1. National Disaster Management Authority (NDMA): The principal disaster management agency in Pakistan, responsible for guiding the overall disaster management strategy in which NIDM operates.

2. Ministry of Climate Change: Since climate change is a significant driver of disaster risk, the ministry plays a key role in aligning NIDM's programs with national climate change policies.

3. Provincial Disaster Management Authorities (PDMAs): Representatives from provincial bodies to ensure that NIDM's training and research initiatives are well-coordinated with regional needs.

4. Subject matter experts: Specialists in disaster management, climate change, public health, and other related fields who provide expertise and guidance on specific initiatives.

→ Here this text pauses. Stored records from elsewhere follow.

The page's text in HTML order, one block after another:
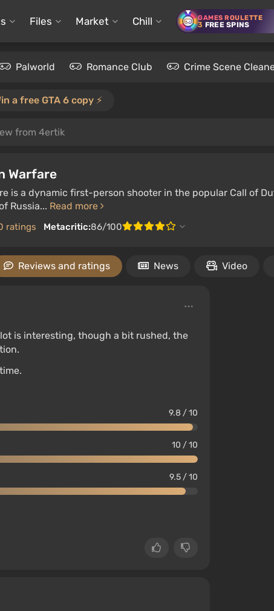
Files Market Chill GAMES ROULETTE
3 FREE SPINS
Palworld Romance Club Crime Scene
a free GTA 6 copy ⚡️
from 4ertik
Warfare
is a dynamic first-person shooter in the popular Call of
Russia... Read more
ratings Metacritic:86/100
Reviews and ratings News Video
is interesting, though a bit rushed, the
9.8 / 10
10 / 10
9.5 / 10
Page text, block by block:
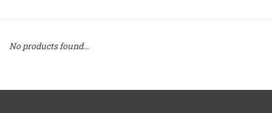
No products found...
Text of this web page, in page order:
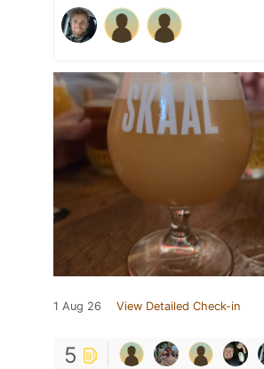
1 Aug 26 View Detailed Check-in
5

5. Ministry of Science and Technology (MoST) plays a supportive role in the National Institute of Disaster Management (NIDM). It contributes by providing scientific and technological expertise to improve disaster preparedness, response, and recovery efforts. The MoST also facilitates research on disaster prediction, risk assessment, and mitigation technologies, in addition to promoting the use of advanced technologies such as GIS, remote sensing, and early warning systems.

It also plays a primary role through collaboration with other scientific institutes under MoST, with NIDM benefitting from access to data, technology-driven tools, and innovative approaches for managing disasters.